Get off the pot, Harry.

Setting: The men’s room at the Capitol Building in Washington DC. Camera pans on Harry Reid, who is sitting on the pot, fondling the toilet paper with his right hand, with his left elbow to knee, and chin cupped in his left hand.

Reid engages in internal dialogue

Harry (voiceover): Oooooh, oh. What am I ever, ever going to do?

Reid is now tearing at the corner of a sheet of toilet paper.

Harry: (voiceover): I’m never going to get sixty for anything. Ugh! There is nothing I can do to make those people like me. What do you have to do in this life to make senators trust you???

Reid sniffles.

Harry (voiceover): I just can’t please anyone. All I’m trying to do is make them happy.  Ben Nelson says Charmin is the softest. He wants the softest. I order Charmin, and Boxer is all “Charmin is made from old-growth forest!” So to make Boxer stop making noise, I order Seventh Generation. Ya think that Seventh Generation would make them happy? No.

Reid pulls the roll across his lap and starts tearing the tissue at the edges with both hands.

Harry (voiceover): Hell no. First day the Seventh Generation is in, Robert Byrd has to go to the ER with sandpaper burns. (In whiny, mocking voice) “He says that nobody warned him.” I had to personally set up a compromise: unroll the Seventh-Generation and then unroll Charmin on top and then roll them both back up together so that we satisfy both constituencies. Does anyone thank me? No! I’ve got that Baucus causus that’s going to ffffff…mmmmmmm…FAUCKUS! And Cantwell says that we’re still cutting down rainforest. And Bayh still squealed that his hinder parts chafed something awful when he used the wrong side.

Reid pulls the tissue into large pieces, throwing them to the floor and stomping on them.

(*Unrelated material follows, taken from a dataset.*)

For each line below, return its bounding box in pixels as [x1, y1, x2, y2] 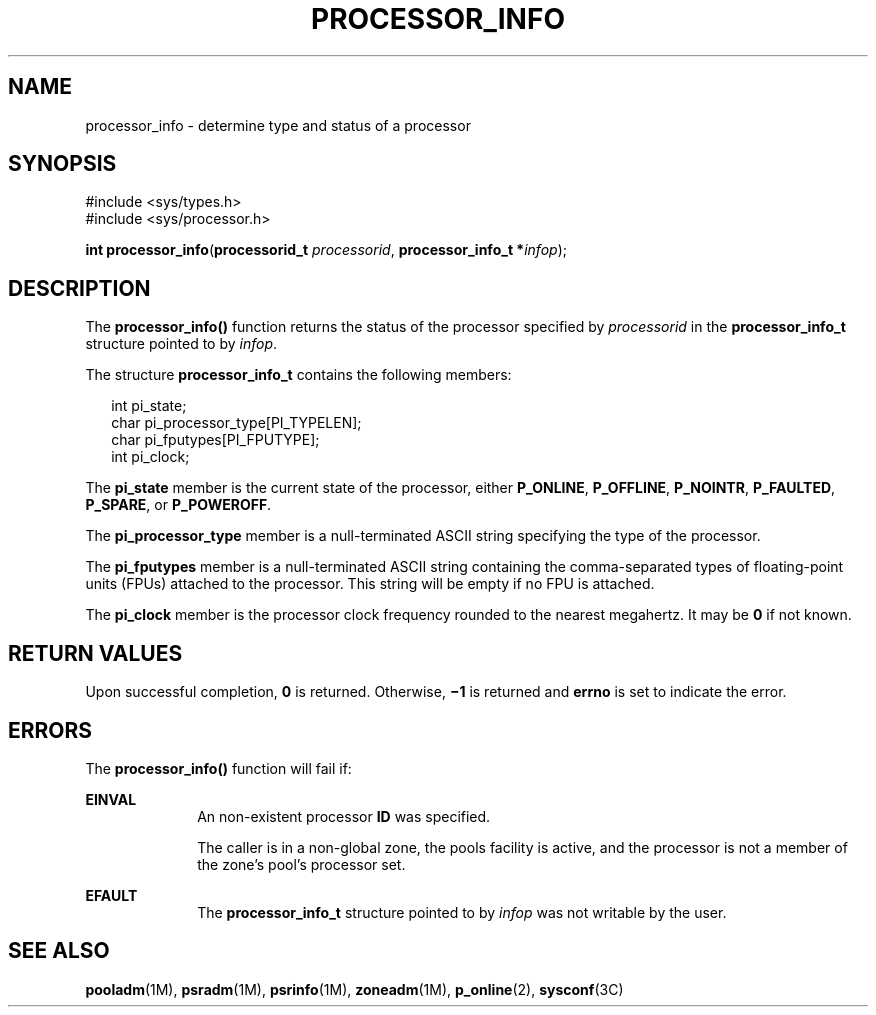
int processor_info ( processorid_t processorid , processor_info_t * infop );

Harry (voiceover): The Republicans get baby seal skin. We can’t use baby seal skin. I’ll bet it’s soft. Only the blue dogs would be on board.   But maybe…   Maybe…

Reid now pulls the paper, twisting it until it rips to pieces, and throws it into the air.

Harry (voiceover): Wait, I’ve got it! We’ll take long strips of baby seal skin — like 200 feet long — lay down Seventh Generation on top of them, and lay down the Charmin on top of that, and then roll it up onto rollers and put that in the stalls! That way both parties can share he same commode! It satisfies everybody!  Nobody chafes. Seal skin on one side, Charmin on the other. The eco-green sandpaper stuff is still in there!   Harry, you’re a genius!”  

Reid jumps up off the pot, and rushes out of the stall, with shreds of paper flying everywhere.

Harry (voiceover): Maybe now… Maybe now they’ll like me. We lead collaboratively.